But you can make your own mind up about that.

Andrew C. Wood

A case for disclosing “RoT” in recruitment?

Photo by Caroline Martins on Pexels.com

Last week, I had the wonderful opportunity to contribute on a discussion panel with recruitment luminaries, Ross Clennett and Fiona Harland. We were discussing Restraints of Trade (RoT) in recruitment, and recognised that a RoT could be regarded as any impediment to a person’s freedom to carry on a trade or profession, to find or obtain work, or to arrange their workforce as they wish.

In that context, we began to examine the common practices of charging temp-to-perm (T2P) fees and of imposing restraints on clients and work seekers restricting direct engagement.

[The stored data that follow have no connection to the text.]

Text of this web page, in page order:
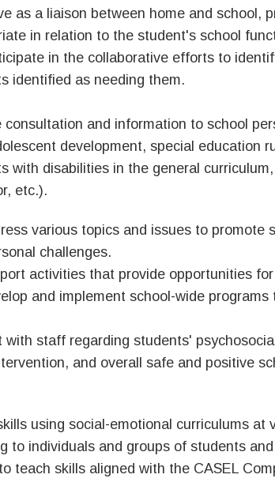
as a liaison between home and school,
in relation to the student's school
in the collaborative efforts to
identified as needing them.
consultation and information to school
development, special education
with disabilities in the general
etc.).
various topics and issues to promote
challenges.
activities that provide opportunities
and implement school-wide
with staff regarding students'
and overall safe and positive
using social-emotional curriculums at
to individuals and groups of students
teach skills aligned with the CASEL
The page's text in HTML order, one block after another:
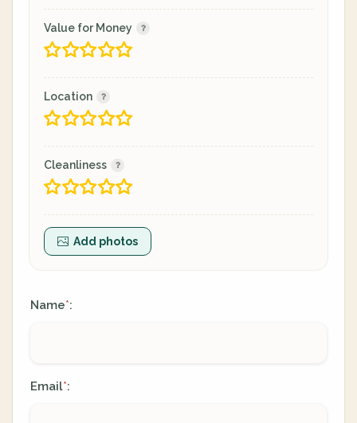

The RoT potential of T2P fees has long been recognised by the courts.[i]  Likewise, the courts have recognised the direct and indirect RoT effects of no-direct-engagement provisions.[ii]

In our discussion, we started to examine the transparency of these provisions in some of the cases we were considering.

Could the worker in Earth Force Personnel, for example, have known that his labour hire agency was going to charge the host/hirer $7,500 if he obtained a job directly with the host/hirer … in any capacity… of any duration … ever? Could he have been aware of the impact which that provision would have on his future employability?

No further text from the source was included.